東海の建設業M&A|リニア・工場需要と人手不足を解決する売却戦略を解説 | 東海M&A総研マガジン

東海の建設業M&A|リニア・工場需要と人手不足を解決する売却戦略を解説

東海エリア(愛知・岐阜・三重・静岡)で建設業の会社売却・M&Aを検討中の経営者様へ。リニア中央新幹線開業に向けた再開発や工場新設といった旺盛な需要と、2024年問題による深刻な人手不足が重なる現状を踏まえ、高値売却を実現するための戦略を解説します。

目次

  1. 東海の建設業界におけるM&A動向
  2. 建設会社を売却するメリットと買い手の狙い
  3. 建設業M&Aで企業価値を決める4つの評価軸
  4. 許認可を確実に引き継ぐためのM&Aスキーム
  5. 東海の建設業者が選ぶべきM&A相談先
  6. 広域マッチングができるネットワーク
  7. M&A総合研究所が東海の建設業M&Aに強い理由
  8. 東海エリアおよび関連産業のM&A成功事例【M&A総合研究所 成約インタビューより】
  9. 売却前に準備すべき磨き上げのチェックリスト
  10. まとめ

愛知県、岐阜県、三重県、静岡県の東海4県における建設業界は、今、極めて特殊な需給バランスの中にあります。2027年以降の開業を目指すリニア中央新幹線の関連工事や名古屋駅周辺の巨大再開発、さらには円安背景の国内回帰に伴う大手製造業の工場建設・改修など、建設需要は全国でも群を抜いて高い水準を維持しています。

しかし、現場の最前線では「仕事の依頼は断るほどあるが、現場監督がいなくて受けられない」という悲鳴にも似た声が上がっています。2024年4月から建設業にも適用された時間外労働の上限規制は、限られた人員での回し方をさらに困難にし、人手不足を深刻化させています。経営者の高齢化と相まって、黒字経営でありながらこのままでは現場を維持できないという不安から、M&Aを選択する企業が急増しています。

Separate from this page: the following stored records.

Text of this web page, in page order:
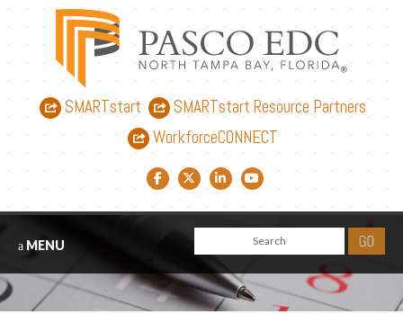
SMARTstart
SMARTstart Resource Partners
WorkforceCONNECT
Facebook link
Twitter link
LinkedIn link
YouTube link
MENU
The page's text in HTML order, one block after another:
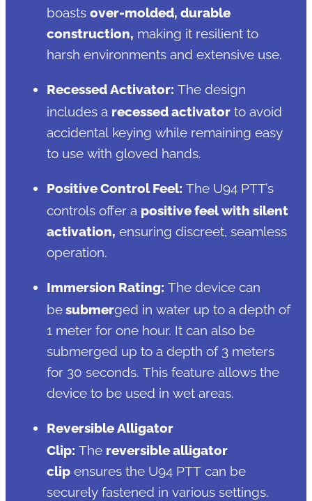
boasts over-molded, durable
construction, making it resilient to
harsh environments and extensive use.
Recessed Activator: The design
includes a recessed activator to avoid
accidental keying while remaining easy
to use with gloved hands.
Positive Control Feel: The U94 PTT’s
controls offer a positive feel with silent
activation, ensuring discreet, seamless
operation.
Immersion Rating: The device can
besubmerged in water up to a depth of
1 meter for one hour. It can also be
submerged up to a depth of 3 meters
for 30 seconds. This feature allows the
device to be used in wet areas.
Reversible Alligator
Clip: The reversible alligator
clip ensures the U94 PTT can be
securely fastened in various settings.
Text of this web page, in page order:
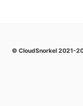
© CloudSnorkel 2021-
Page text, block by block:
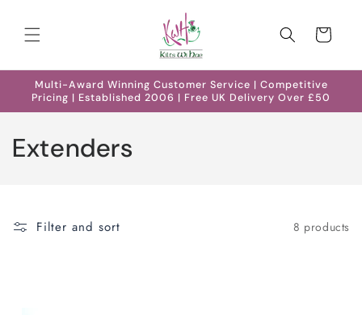
content
Cart
Multi-Award Winning Customer Service | Competitive
Pricing | Established 2006 | Free UK Delivery Over £50
C
Extenders
Filter and sort 8 products
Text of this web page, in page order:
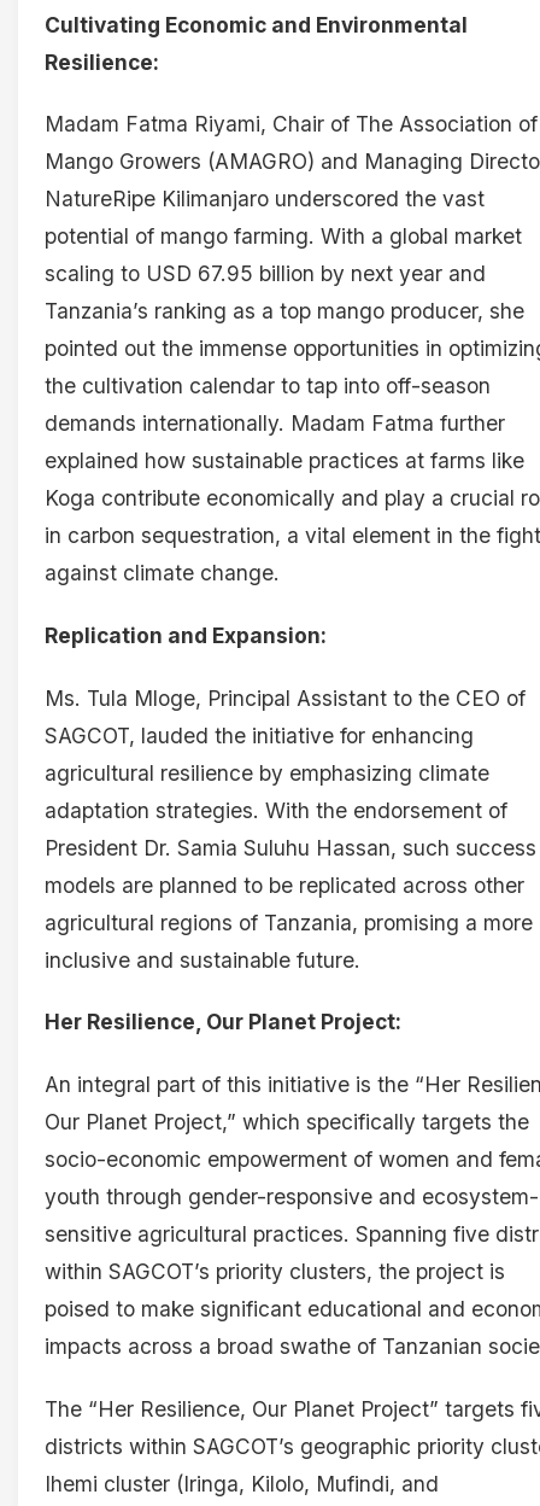
Cultivating Economic and Environmental
Resilience:
Madam Fatma Riyami, Chair of The Association of
Mango Growers (AMAGRO) and Managing
NatureRipe Kilimanjaro underscored the vast
potential of mango farming. With a global market
scaling to USD 67.95 billion by next year and
Tanzania’s ranking as a top mango producer, she
pointed out the immense opportunities in
the cultivation calendar to tap into off-season
demands internationally. Madam Fatma further
explained how sustainable practices at farms like
Koga contribute economically and play a crucial
in carbon sequestration, a vital element in the fight
against climate change.
Replication and Expansion:
Ms. Tula Mloge, Principal Assistant to the CEO of
SAGCOT, lauded the initiative for enhancing
agricultural resilience by emphasizing climate
adaptation strategies. With the endorsement of
President Dr. Samia Suluhu Hassan, such success
models are planned to be replicated across other
agricultural regions of Tanzania, promising a more
inclusive and sustainable future.
Her Resilience, Our Planet Project:
An integral part of this initiative is the “Her
Our Planet Project,” which specifically targets the
socio-economic empowerment of women and
youth through gender-responsive and ecosystem-
sensitive agricultural practices. Spanning five
within SAGCOT’s priority clusters, the project is
poised to make significant educational and
impacts across a broad swathe of Tanzanian
The “Her Resilience, Our Planet Project” targets
districts within SAGCOT’s geographic priority
Ihemi cluster (Iringa, Kilolo, Mufindi, and
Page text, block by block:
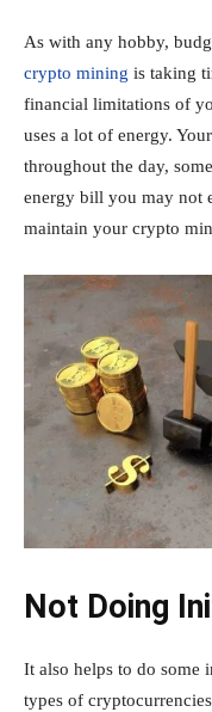
As with any hobby,
crypto mining is taking
financial limitations of
uses a lot of energy.
throughout the day,
energy bill you may not
maintain your crypto
Not Doing
It also helps to do some
types of
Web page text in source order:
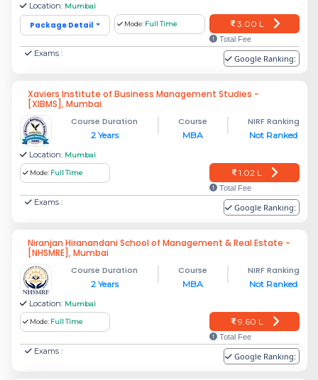
Location: Mumbai
Package Detail Mode: Full Time 3.00 L
Total Fee
Exams : Google Ranking:
Xaviers Institute of Business Management Studies -
[XIBMS], Mumbai
Course Duration
2 Years
Course
MBA
NIRF Ranking
Not Ranked
Location: Mumbai
Mode: Full Time 1.02 L
Total Fee
Exams : Google Ranking:
Niranjan Hiranandani School of Management & Real Estate -
[NHSMRE], Mumbai
Course Duration
2 Years
Course
MBA
NIRF Ranking
Not Ranked
Location: Mumbai
Mode: Full Time 9.60 L
Total Fee
Exams : Google Ranking:
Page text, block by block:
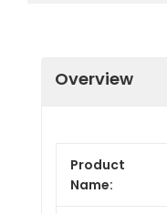
Overview
Product
Name:
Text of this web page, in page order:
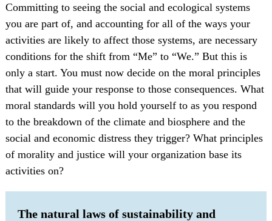
Committing to seeing the social and ecological systems
you are part of, and accounting for all of the ways your
activities are likely to affect those systems, are necessary
conditions for the shift from “Me” to “We.” But this is
only a start. You must now decide on the moral principles
that will guide your response to those consequences. What
moral standards will you hold yourself to as you respond
to the breakdown of the climate and biosphere and the
social and economic distress they trigger? What principles
of morality and justice will your organization base its
activities on?
The natural laws of sustainability and
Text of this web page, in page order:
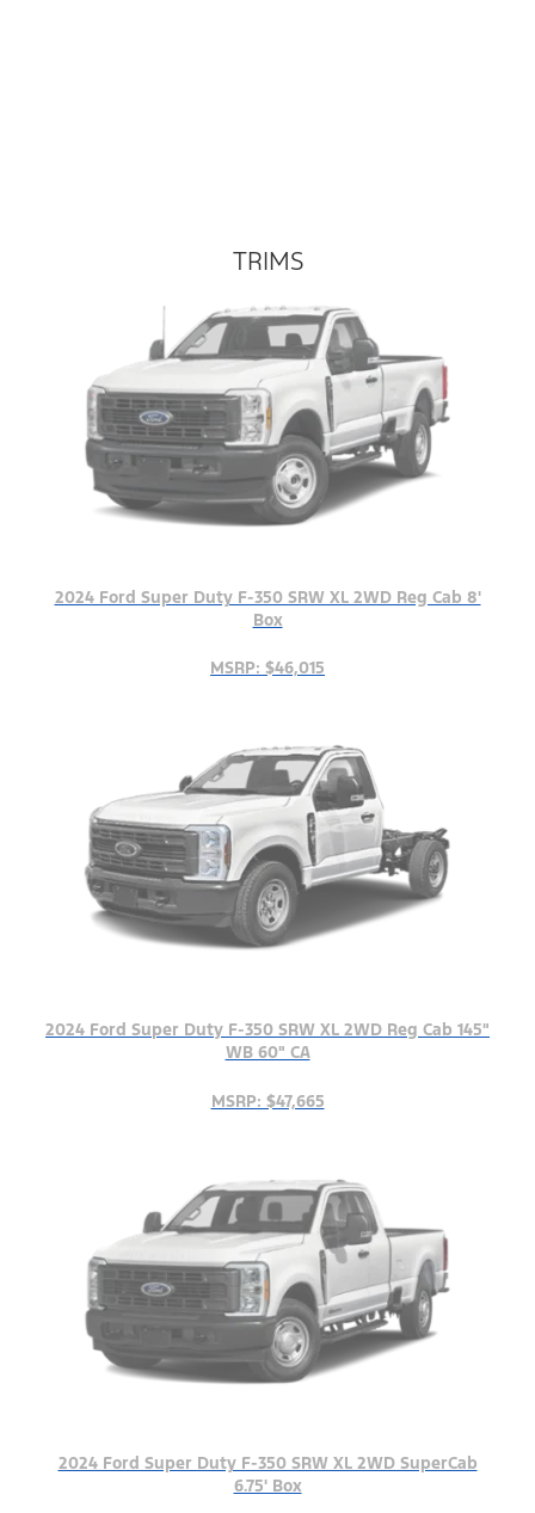
TRIMS
2024 Ford Super Duty F-350 SRW XL 2WD Reg Cab 8'
Box
MSRP: $46,015
2024 Ford Super Duty F-350 SRW XL 2WD Reg Cab 145"
WB 60" CA
MSRP: $47,665
2024 Ford Super Duty F-350 SRW XL 2WD SuperCab
6.75' Box
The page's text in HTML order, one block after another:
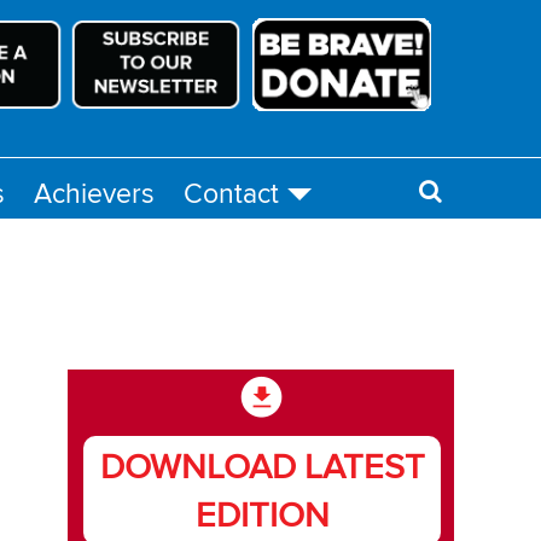
Achievers Contact
DOWNLOAD LATEST
EDITION
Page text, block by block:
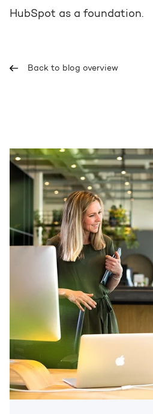
HubSpot as a foundation.
Back to blog overview
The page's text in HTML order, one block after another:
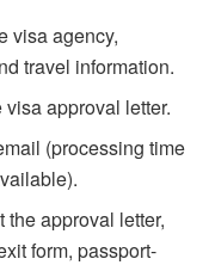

東海の建設会社が持つ施工実績や有資格者、そして特定のメーカーとの強固な信頼関係は、現在、全国の買い手企業にとって極めて価値の高い資産です。本記事では、東海の建設業界における最新のM&Aトレンドから、企業価値を左右する4つの評価軸、許認可承継の法務スキーム、そして売却前に整えておくべき磨き上げのポイントまでを、M&Aの専門家の視点で詳しく解説します。

東海の建設業界におけるM&A動向

東海エリアの建設業界におけるM&Aは、かつての救済型から、人手と拠点を確保するための戦略型へと劇的に変化しています。愛知、岐阜、三重、静岡の各県では、製造業の堅調な設備投資やリニア関連のインフラ整備により、中長期的な受注見通しは非常に明るいものがあります。しかし、その需要をこなすための施工体制が整わないことが、地域全体の課題となっています。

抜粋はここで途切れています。